Exactly the lines starting at the line containing "Referring to the" and ending at the line containing "List a bounding" are to be written out from the listing below, both included.

------------------------------

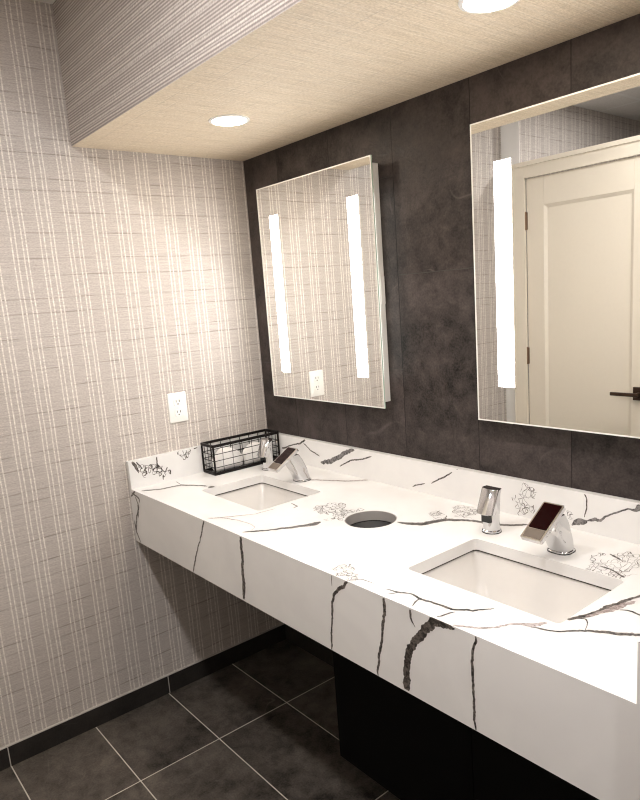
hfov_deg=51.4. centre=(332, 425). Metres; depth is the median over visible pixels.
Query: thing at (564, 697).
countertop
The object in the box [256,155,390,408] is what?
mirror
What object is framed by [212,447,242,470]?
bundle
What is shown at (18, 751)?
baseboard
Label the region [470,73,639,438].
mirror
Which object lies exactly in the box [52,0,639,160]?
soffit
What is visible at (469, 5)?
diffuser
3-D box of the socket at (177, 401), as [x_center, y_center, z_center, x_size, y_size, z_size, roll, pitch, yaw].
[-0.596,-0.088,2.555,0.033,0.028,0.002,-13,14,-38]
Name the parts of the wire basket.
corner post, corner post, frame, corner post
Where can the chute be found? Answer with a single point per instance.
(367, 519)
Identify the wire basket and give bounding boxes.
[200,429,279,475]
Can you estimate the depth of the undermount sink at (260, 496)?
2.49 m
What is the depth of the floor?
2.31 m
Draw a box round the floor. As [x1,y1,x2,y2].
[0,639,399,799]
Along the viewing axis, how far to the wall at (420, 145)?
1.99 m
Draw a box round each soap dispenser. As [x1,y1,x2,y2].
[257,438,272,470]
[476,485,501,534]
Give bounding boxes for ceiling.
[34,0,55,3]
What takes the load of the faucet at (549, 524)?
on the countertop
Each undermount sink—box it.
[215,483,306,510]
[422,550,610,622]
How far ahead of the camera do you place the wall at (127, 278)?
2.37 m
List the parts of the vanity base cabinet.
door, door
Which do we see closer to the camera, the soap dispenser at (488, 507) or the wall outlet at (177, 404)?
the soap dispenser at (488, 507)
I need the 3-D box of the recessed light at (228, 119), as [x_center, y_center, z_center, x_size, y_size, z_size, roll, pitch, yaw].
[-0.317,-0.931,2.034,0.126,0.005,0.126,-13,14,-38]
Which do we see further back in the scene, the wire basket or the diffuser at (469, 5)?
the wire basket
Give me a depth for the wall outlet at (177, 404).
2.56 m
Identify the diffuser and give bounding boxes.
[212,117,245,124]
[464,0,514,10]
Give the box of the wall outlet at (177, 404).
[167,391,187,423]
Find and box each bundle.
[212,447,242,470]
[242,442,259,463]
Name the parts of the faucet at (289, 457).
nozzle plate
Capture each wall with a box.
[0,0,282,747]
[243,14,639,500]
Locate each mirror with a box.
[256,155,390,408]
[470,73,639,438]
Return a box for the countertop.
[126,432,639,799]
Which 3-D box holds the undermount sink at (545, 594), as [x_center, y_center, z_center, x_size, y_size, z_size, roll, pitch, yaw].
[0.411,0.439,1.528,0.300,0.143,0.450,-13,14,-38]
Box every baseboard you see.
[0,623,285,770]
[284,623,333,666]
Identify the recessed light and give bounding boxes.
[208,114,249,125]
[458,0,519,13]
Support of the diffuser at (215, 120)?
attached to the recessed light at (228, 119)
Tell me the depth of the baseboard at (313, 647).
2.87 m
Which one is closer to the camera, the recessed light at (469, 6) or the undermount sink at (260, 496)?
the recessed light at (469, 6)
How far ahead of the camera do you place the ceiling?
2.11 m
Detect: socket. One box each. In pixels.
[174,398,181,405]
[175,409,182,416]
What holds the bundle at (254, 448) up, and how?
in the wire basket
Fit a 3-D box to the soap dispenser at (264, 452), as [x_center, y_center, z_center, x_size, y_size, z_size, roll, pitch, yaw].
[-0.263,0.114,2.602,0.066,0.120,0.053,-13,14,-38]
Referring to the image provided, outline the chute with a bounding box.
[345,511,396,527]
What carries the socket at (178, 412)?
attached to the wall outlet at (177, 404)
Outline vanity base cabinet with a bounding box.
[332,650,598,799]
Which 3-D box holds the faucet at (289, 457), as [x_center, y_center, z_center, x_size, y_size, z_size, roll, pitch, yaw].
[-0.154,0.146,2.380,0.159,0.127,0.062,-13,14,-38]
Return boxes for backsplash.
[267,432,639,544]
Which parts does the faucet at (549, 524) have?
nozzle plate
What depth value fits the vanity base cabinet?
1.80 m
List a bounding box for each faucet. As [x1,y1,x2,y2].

------------------------------

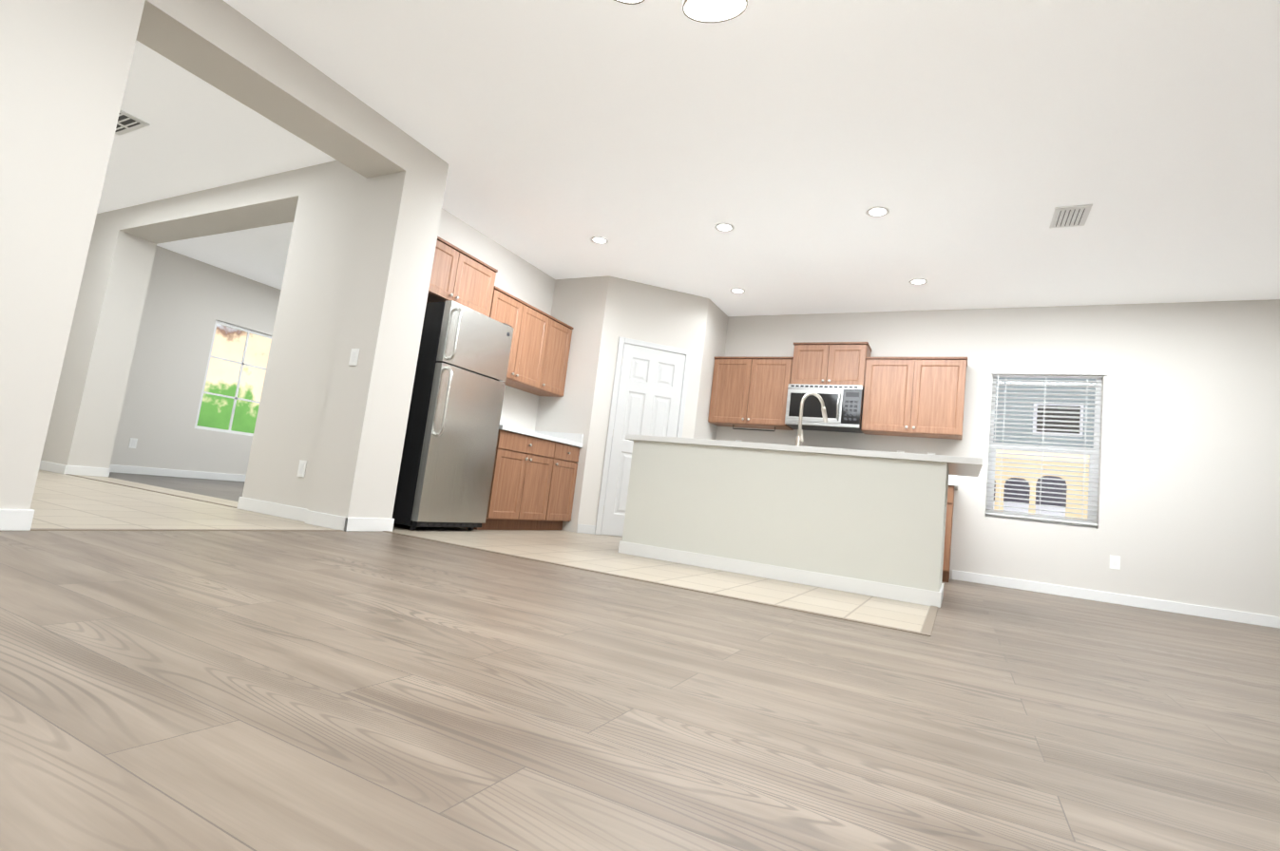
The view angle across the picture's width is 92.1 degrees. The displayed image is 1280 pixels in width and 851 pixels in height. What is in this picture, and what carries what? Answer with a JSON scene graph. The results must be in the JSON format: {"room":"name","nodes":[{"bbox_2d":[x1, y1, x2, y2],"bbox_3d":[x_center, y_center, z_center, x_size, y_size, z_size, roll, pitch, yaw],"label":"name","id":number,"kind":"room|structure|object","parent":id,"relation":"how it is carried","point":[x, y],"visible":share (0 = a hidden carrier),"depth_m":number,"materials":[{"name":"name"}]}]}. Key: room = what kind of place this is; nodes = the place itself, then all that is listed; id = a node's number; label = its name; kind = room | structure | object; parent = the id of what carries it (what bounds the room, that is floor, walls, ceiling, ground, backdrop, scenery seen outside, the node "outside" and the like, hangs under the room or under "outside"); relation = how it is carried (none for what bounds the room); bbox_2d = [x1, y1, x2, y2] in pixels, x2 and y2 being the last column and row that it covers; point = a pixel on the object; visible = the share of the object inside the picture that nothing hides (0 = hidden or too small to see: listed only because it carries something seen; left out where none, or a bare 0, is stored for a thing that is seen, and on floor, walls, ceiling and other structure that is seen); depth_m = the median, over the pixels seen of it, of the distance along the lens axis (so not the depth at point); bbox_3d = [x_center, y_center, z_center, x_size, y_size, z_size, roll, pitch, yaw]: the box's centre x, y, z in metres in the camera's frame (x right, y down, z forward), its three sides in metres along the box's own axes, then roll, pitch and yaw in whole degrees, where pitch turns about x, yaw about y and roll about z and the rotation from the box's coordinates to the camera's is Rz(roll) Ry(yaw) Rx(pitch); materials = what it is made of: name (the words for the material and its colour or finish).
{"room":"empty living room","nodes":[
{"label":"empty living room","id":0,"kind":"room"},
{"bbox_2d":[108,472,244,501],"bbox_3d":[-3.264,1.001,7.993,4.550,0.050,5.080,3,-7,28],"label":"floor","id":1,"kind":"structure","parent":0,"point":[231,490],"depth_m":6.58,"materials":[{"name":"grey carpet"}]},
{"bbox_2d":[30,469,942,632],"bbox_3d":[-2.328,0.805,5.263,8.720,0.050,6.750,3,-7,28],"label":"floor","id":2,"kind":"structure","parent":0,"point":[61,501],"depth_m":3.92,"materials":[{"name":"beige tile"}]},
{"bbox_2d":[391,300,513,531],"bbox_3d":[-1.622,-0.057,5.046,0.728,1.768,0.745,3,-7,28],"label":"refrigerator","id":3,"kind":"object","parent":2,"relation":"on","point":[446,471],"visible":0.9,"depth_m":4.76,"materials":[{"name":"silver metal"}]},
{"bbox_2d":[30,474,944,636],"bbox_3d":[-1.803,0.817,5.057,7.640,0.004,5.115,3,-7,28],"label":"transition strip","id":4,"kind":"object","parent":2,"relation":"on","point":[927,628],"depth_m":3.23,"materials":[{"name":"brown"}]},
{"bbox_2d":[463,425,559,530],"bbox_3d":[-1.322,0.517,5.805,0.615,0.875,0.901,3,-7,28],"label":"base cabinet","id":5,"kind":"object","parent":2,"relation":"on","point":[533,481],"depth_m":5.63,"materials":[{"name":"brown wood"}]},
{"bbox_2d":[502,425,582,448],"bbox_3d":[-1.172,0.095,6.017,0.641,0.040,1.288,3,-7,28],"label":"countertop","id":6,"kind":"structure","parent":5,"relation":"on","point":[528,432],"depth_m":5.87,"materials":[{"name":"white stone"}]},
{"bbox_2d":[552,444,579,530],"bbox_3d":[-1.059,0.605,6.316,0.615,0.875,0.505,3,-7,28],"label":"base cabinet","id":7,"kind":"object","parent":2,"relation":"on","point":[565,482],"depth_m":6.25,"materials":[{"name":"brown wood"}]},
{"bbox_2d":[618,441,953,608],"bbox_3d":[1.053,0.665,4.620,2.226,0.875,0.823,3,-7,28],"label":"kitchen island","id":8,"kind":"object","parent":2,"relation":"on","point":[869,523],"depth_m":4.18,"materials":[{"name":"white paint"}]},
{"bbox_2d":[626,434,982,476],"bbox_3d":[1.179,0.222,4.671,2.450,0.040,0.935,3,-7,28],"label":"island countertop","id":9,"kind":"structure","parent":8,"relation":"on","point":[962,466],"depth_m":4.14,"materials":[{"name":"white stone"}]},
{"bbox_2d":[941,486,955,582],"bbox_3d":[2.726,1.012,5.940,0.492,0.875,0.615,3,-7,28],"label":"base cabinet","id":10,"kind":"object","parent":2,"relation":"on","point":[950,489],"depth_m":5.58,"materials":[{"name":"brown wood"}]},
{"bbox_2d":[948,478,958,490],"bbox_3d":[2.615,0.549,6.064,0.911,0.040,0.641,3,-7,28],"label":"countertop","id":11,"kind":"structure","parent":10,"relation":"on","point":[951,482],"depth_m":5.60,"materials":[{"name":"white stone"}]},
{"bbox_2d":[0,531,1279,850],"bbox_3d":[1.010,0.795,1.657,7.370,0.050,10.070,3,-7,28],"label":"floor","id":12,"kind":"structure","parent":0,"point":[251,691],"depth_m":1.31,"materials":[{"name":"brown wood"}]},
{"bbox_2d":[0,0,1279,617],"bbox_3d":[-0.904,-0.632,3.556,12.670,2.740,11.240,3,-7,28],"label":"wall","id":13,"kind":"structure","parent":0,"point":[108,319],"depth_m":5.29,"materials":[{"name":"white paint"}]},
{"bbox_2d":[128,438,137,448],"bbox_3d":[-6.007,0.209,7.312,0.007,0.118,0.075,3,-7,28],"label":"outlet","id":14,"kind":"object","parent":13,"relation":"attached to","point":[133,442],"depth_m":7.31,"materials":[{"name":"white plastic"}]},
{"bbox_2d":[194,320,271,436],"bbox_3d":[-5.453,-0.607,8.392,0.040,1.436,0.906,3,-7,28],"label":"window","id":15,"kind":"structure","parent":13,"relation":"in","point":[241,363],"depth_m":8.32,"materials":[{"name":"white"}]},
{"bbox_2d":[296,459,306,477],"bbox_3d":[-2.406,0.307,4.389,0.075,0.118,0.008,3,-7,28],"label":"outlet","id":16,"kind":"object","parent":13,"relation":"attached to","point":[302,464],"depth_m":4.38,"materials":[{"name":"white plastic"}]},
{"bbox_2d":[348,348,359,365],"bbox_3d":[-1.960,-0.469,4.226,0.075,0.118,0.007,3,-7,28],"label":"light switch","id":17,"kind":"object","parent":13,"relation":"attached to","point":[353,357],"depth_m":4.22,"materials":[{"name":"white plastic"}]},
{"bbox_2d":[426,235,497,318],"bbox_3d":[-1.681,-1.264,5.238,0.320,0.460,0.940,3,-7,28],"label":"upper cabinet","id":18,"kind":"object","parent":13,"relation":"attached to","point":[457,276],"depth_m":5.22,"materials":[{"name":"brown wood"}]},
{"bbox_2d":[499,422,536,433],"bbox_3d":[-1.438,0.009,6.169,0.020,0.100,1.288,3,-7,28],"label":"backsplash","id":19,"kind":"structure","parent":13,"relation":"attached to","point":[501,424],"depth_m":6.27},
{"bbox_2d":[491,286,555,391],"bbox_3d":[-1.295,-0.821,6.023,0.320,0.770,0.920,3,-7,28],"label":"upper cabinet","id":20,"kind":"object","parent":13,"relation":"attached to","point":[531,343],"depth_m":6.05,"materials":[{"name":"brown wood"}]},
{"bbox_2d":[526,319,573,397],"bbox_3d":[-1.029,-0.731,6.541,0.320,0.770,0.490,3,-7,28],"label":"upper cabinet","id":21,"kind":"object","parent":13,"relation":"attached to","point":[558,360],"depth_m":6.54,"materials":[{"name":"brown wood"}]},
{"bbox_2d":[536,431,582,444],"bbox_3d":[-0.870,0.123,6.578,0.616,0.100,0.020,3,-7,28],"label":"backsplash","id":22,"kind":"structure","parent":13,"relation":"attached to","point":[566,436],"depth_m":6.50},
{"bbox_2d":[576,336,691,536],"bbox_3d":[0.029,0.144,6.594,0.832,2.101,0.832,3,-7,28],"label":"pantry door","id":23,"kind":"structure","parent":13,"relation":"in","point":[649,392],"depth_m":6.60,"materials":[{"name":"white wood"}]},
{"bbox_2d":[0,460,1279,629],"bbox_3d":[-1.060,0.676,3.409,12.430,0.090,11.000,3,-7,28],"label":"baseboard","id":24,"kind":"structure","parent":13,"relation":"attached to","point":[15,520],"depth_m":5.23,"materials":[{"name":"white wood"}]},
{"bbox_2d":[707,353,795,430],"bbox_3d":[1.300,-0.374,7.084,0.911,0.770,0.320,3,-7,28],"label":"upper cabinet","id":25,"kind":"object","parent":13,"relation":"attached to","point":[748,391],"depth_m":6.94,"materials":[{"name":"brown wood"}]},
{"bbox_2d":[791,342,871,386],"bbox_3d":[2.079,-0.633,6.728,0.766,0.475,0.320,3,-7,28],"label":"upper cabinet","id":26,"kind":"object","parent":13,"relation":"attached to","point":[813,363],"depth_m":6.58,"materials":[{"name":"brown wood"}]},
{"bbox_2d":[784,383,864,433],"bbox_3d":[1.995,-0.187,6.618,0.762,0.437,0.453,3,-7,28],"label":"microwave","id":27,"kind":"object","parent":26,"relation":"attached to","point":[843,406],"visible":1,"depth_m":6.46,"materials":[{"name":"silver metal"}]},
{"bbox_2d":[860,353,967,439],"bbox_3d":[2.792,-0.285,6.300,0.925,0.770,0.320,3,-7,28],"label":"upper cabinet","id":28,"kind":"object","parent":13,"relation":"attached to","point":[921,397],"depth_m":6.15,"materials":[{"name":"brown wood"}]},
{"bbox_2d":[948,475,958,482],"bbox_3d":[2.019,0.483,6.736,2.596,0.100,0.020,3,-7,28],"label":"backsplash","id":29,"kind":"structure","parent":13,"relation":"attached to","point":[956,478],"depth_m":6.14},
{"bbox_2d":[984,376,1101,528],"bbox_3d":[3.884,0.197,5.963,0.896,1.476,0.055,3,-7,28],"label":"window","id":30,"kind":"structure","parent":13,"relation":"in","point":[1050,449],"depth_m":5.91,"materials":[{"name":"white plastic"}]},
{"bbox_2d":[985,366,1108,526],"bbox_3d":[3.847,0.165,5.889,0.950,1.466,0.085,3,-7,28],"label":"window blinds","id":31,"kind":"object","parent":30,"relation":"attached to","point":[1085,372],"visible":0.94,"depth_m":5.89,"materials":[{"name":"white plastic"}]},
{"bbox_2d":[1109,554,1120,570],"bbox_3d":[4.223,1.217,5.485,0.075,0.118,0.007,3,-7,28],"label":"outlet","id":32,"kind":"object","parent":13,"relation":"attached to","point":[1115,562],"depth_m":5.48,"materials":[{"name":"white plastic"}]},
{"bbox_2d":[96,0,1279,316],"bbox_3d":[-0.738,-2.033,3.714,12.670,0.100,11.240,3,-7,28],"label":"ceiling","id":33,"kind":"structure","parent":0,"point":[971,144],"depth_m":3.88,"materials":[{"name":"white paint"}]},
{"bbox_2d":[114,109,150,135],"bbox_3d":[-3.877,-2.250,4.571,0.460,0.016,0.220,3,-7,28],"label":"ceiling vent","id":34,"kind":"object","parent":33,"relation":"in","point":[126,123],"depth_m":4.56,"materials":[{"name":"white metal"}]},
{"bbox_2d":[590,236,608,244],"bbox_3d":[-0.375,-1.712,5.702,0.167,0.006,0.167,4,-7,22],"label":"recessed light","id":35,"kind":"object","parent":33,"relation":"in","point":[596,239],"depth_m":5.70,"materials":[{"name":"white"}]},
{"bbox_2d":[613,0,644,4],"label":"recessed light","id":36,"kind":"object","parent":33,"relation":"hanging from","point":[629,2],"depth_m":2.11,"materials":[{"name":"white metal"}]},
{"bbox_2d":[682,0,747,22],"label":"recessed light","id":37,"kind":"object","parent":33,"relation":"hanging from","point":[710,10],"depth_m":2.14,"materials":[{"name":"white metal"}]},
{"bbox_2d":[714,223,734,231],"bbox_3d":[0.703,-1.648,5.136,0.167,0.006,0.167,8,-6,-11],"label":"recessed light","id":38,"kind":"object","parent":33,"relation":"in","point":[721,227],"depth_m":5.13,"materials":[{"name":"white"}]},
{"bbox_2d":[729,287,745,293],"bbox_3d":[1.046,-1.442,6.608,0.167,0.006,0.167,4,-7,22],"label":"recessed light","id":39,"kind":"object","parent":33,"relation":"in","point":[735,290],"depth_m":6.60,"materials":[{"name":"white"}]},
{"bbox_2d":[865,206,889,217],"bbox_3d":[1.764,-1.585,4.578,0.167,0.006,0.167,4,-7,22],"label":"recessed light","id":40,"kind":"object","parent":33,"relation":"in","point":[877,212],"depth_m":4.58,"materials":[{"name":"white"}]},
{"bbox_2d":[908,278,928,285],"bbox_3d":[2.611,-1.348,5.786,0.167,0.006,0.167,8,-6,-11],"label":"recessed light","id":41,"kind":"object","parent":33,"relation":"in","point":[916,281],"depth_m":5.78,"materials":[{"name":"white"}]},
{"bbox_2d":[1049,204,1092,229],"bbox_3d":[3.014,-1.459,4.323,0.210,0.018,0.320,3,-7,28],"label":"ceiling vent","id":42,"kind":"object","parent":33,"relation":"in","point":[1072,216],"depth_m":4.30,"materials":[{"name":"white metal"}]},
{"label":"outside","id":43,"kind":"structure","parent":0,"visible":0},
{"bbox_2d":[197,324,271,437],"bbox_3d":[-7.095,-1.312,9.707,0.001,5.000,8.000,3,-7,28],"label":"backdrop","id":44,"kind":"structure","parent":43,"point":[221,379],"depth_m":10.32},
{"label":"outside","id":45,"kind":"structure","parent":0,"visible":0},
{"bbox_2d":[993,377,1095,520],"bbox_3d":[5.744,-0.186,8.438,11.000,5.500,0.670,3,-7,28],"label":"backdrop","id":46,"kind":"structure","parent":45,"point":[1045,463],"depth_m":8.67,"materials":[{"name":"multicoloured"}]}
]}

------------------------------

Reply to the exercise.
Referring to the image provided, outline the chute with a bounding box.
[345,511,396,527]
What carries the socket at (178, 412)?
attached to the wall outlet at (177, 404)
Outline vanity base cabinet with a bounding box.
[332,650,598,799]
Which 3-D box holds the faucet at (289, 457), as [x_center, y_center, z_center, x_size, y_size, z_size, roll, pitch, yaw].
[-0.154,0.146,2.380,0.159,0.127,0.062,-13,14,-38]
Return boxes for backsplash.
[267,432,639,544]
Which parts does the faucet at (549, 524) have?
nozzle plate
What depth value fits the vanity base cabinet?
1.80 m
List a bounding box for each faucet. As [x1,y1,x2,y2].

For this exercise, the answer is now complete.